I told her that Samuel didn’t actually want to hurt himself. It was a means to an end. And it was the only means that he could think of. He was hoping that she would give in to his demands. He knew that it would hurt her to see him hurt himself. And if she didn’t, he imagined that he could punish her by hurting himself. He was cutting off his nose to spite his mother, metaphorically speaking.

Fortunately, Sam has a pretty smart mom, and she didn’t take the bait. She knew that Sam was right. Sitting in the back of the car, he COULD put his hand through the window, and there was nothing his mother could do to stop him, short of pulling over and sitting on him. So instead of getting baited into a battle of wills, she cancelled the battle, and acknowledged the uncomfortable truths. She told Samuel, yes he could put his hand through the window and she couldn’t stop him. She also helped put into words the feelings that Sam was trying to express though this threat. She told him that she could see that he was frustrated for not getting his way. She expressed understanding and validated his feelings, rather than try to rush him to feel better. She didn’t argue with how he felt, such as telling him he should get over it or that he was being silly. She simply acknowledged that that was how he was feeling.

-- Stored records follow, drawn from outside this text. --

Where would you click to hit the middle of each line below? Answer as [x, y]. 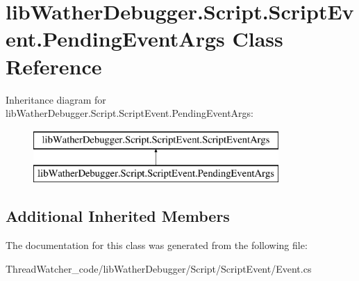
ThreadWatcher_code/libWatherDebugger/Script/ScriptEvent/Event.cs [159, 268]
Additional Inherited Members [118, 216]
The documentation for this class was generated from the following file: [157, 245]
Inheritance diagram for [56, 99]
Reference [54, 66]
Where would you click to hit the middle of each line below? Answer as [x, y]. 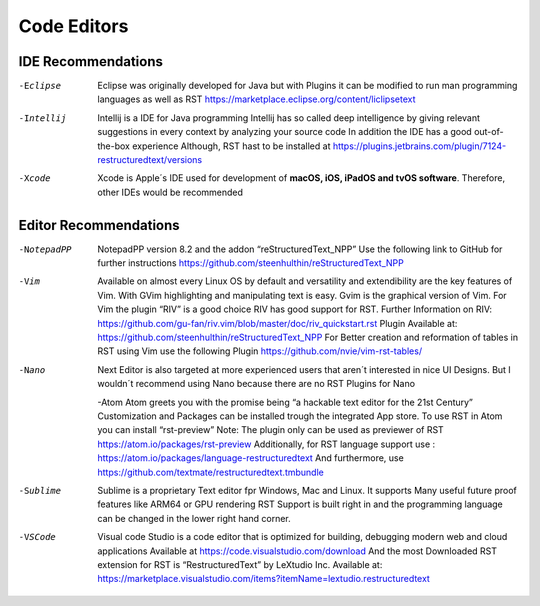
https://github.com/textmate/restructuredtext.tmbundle [210, 472]
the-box [113, 146]
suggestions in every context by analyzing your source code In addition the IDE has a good [284, 132]
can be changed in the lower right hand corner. [194, 518]
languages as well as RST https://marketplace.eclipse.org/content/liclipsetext [256, 99]
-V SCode [37, 537]
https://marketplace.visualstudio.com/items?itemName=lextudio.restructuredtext [263, 579]
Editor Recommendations [99, 225]
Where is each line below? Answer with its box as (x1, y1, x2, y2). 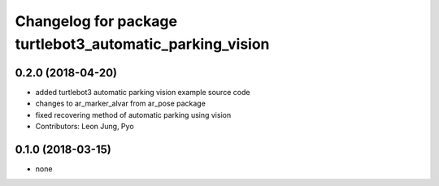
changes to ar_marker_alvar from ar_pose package (35, 98, 206, 109)
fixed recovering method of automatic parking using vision (35, 110, 232, 119)
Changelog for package (15, 12, 178, 30)
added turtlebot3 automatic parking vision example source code (35, 87, 250, 97)
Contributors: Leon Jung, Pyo (35, 122, 134, 132)
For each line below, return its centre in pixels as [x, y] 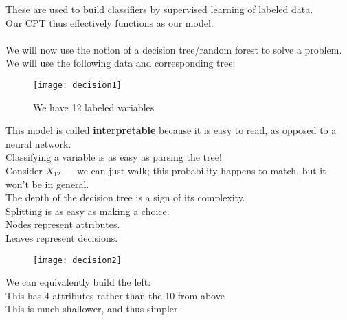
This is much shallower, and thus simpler [92, 309]
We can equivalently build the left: [78, 282]
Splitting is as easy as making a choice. [88, 210]
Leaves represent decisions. [62, 237]
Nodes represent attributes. [63, 224]
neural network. [38, 143]
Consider [24, 170]
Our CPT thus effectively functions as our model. [110, 22]
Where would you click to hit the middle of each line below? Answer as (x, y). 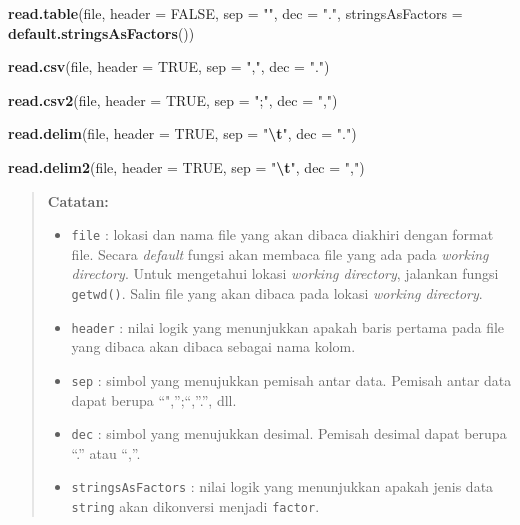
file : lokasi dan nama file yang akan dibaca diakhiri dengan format (282, 234)
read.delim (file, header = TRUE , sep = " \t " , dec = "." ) (182, 133)
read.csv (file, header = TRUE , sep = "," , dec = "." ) (169, 66)
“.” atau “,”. (106, 452)
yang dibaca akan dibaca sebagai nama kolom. (213, 346)
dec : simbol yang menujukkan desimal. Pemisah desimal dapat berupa (289, 433)
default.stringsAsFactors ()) (101, 32)
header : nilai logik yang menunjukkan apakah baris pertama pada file (288, 326)
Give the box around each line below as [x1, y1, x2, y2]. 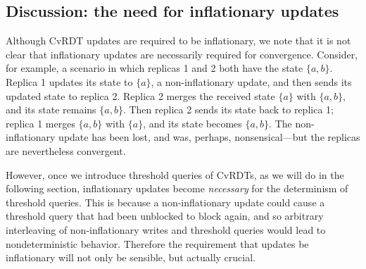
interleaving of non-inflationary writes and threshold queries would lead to [6, 222, 326, 237]
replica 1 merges [6, 115, 75, 130]
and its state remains [6, 102, 96, 117]
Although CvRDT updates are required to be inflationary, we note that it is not [6, 33, 351, 48]
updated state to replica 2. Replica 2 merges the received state [6, 88, 275, 103]
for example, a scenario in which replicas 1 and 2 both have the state [6, 61, 303, 75]
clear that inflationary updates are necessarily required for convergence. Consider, [6, 46, 358, 61]
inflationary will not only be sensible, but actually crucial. [6, 250, 255, 265]

She also said that putting his hand through the window would hurt him and would mean he’d have to go to the hospital, and he still wouldn’t get what he wanted. In hearing his own feelings and perspective reflected back instead of an argument, and faced with the reality that his hostage negotiation had failed, Samuel gave up the threat.

I admired Sam’s mother’s ability to put aside her own anxiety at hearing this threat. In this instance, her response worked out well, and proved to be the best way to disarm Sam’s threat. However, I am not certain that this would work as well in every similar threat situation. This story was with a younger child, although the instincts at play are relevant to teens. This tactic would only work in the right circumstances, and may be grossly inappropriate in others. It requires a teen who is still accessible, and a parent who is truly able to acknowledge the truth of the situation, however uncomfortable it may be. Even then, it may not always work as well as this example. It is, however, an excellent tactic to have when faced with a situation that may have few other alternatives.



Comments are closed.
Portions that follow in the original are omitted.